Und auf genau dieses Buch warten die Kinder von Andrea Rösch jede Woche schon sehnsüchtig. Die Familie kam durch die älteste Tochter mit dem Programm in Kontakt. “Mittlerweile ist sie zehn Jahre alt, aber als sie vier war, hat sie bei den Onilo-Lesestunden mitgemacht”, erzählt Andrea Rösch. Seitdem ist die Familie dem Leseprogramm treu geblieben. “Jetzt gerade lernt mein 6-Jähriger damit das Lesen.” Auch die ältere Tochter sitze immer noch dabei. “Zur Entspannung”, sagt Rösch lachend.
Für sie gleicht Onilo einem vereinfachten Hörspiel, nur dass die Kinder die Sätze sehen und mitlesen können. Manchmal verschaffe das Programm mit der Vorlesefunktion auch ein paar Minuten Ruhe, denn die Kinder lauschen dann gebannt der Geschichte und man könne sich anfallenden Pflichten widmen.
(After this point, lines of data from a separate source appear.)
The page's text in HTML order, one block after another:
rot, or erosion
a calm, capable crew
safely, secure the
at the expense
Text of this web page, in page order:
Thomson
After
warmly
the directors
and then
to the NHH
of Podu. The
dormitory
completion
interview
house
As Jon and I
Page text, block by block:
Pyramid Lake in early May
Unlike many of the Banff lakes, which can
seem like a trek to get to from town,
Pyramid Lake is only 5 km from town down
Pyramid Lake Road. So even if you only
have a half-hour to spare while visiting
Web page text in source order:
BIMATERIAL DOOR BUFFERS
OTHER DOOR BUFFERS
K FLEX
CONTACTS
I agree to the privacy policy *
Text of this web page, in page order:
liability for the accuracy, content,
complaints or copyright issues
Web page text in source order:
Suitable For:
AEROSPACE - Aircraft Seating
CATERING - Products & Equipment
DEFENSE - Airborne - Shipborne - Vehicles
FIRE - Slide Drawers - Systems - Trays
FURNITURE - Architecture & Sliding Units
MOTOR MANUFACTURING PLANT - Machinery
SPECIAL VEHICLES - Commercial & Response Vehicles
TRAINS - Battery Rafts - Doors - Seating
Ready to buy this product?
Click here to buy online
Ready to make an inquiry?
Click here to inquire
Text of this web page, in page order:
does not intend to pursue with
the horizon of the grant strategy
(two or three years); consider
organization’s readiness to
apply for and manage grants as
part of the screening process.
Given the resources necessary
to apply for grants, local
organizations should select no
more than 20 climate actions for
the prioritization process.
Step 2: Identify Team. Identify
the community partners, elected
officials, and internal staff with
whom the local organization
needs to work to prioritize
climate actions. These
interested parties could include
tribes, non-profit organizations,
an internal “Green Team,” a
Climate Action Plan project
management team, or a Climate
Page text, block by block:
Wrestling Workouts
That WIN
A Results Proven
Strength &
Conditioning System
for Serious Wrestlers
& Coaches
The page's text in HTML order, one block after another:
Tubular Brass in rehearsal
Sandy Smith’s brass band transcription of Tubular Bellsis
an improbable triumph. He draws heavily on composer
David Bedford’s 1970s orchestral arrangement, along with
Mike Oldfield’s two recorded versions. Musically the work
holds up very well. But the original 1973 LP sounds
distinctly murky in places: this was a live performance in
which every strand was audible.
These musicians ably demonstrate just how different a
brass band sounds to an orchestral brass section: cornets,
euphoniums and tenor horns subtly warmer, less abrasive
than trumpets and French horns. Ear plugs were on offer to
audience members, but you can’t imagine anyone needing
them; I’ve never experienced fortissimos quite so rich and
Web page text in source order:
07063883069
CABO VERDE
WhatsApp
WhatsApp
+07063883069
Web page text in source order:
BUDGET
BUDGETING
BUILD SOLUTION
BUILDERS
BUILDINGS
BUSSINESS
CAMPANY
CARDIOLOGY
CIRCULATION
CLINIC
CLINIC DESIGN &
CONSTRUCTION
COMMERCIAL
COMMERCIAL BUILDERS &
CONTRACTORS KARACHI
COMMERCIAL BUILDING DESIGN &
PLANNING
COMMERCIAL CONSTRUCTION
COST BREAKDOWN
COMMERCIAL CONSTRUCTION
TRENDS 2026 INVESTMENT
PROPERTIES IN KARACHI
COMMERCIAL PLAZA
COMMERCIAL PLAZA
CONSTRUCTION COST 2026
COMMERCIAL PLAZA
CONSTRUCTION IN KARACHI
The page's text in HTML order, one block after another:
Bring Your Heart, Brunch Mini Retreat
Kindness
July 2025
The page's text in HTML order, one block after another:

Auch Michaela Geyer liest die animierten Geschichten mit ihren Kindern. “Es ist tatsächlich so, dass sich die Jungs schon immer auf die Geschichten freuen”, erzählt die dreifache Mutter und fügt an: “Auch toll ist, dass jetzt passend zur Weihnachtszeit die Geschichte ,Elias und das Christkind‘ verschickt wurde.” Dabei ist Maxi der älteste Sohn, er ist gerade eingeschult und lernt das Lesen. Deswegen geht die Familie die Geschichten oft zweimal durch, einmal drückt Michaela Geyer auch öfter die Pausetaste und Maxi kann das Lesen üben. Das nächste Mal wird der Durchlauf dann schneller. Maxis zwei kleinere Brüder sind noch nicht eingeschult, aber trotzdem begeistert mit dabei. Durch die Animationen stelle das Programm eine Mischung aus Fernseher und Buch dar. “Ich denke das ist eine gute Verbindung für die Kinder.”